DATA FOR PROCESSING ::
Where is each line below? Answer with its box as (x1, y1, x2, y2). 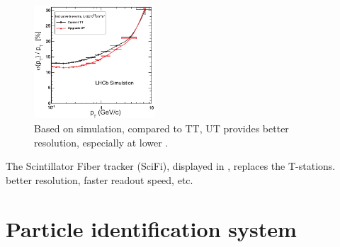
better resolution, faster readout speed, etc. (6, 172, 193, 187)
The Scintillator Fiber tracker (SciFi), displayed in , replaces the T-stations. (6, 159, 336, 173)
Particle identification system (6, 214, 297, 243)
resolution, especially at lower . (34, 134, 169, 149)
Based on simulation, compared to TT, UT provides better (34, 121, 289, 136)
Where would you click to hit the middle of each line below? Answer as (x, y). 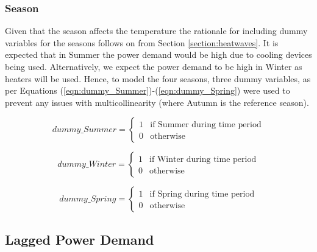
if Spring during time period (202, 194)
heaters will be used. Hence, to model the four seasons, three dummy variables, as (158, 78)
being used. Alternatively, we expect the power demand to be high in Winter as (154, 66)
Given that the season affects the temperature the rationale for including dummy (156, 31)
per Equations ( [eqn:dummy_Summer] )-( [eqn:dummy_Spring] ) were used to (148, 90)
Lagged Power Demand (80, 239)
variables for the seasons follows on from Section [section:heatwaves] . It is (142, 42)
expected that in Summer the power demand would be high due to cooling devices (158, 54)
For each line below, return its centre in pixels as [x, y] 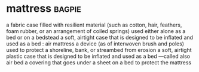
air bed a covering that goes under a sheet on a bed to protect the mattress [99, 62]
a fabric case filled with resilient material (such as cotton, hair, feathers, [94, 25]
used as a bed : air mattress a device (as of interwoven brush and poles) [95, 44]
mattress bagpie [44, 9]
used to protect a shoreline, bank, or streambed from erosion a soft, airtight [99, 50]
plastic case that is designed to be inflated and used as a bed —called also [98, 56]
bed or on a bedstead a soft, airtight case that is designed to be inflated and [99, 37]
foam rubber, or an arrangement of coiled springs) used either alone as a [96, 31]
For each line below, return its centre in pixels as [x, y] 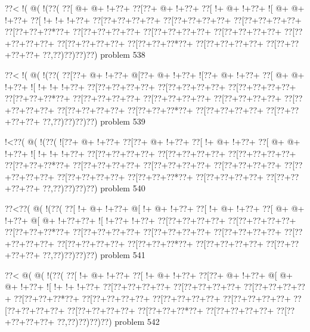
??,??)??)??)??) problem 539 [94, 121]
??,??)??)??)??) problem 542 [108, 322]
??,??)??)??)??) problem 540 [94, 188]
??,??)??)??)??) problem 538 [94, 55]
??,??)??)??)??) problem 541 [94, 255]
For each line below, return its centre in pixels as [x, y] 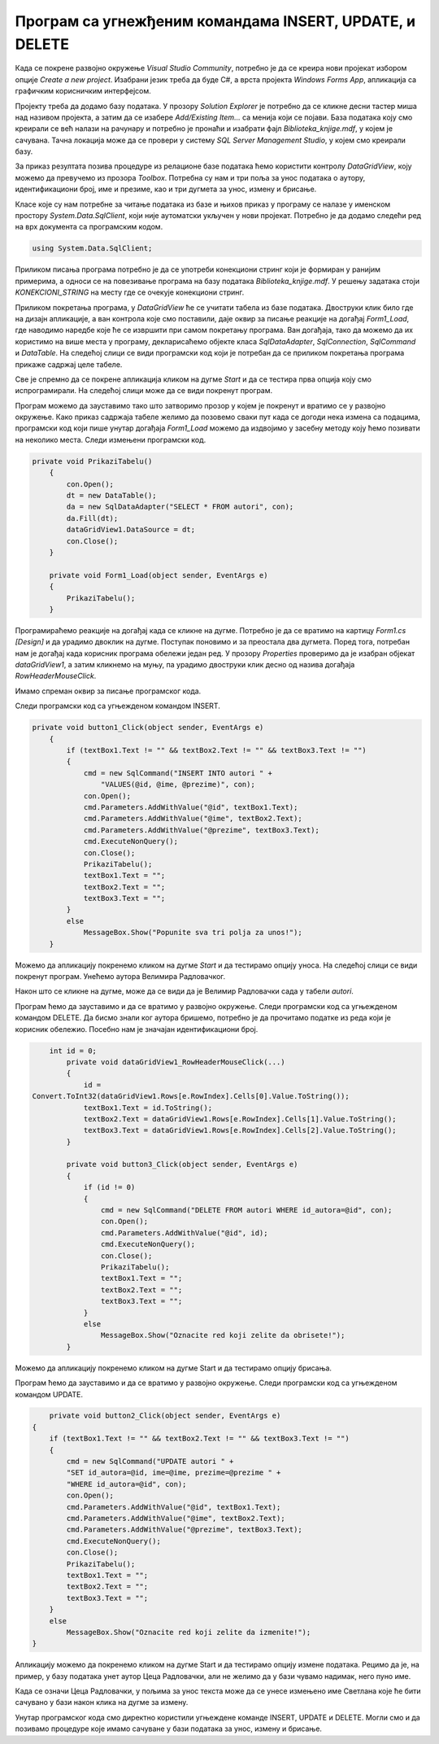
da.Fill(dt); [92, 518]
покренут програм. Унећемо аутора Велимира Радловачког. [120, 977]
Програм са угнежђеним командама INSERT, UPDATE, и [215, 21]
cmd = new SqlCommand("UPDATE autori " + [150, 1462]
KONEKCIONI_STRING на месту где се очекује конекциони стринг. [130, 292]
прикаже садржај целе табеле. [69, 364]
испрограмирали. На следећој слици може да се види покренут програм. [144, 391]
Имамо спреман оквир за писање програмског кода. [108, 691]
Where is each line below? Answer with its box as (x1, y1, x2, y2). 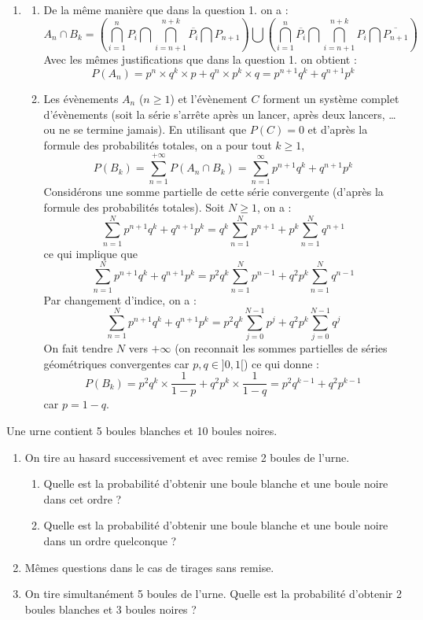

YOUR OBJECTIVE :: Filter the records above for "from" and copy every matching line.

SOLUTION TO THE PROBLEM ::
variables for the seasons follows on from Section [section:heatwaves] . It is (142, 42)
used to protect a shoreline, bank, or streambed from erosion a soft, airtight [99, 50]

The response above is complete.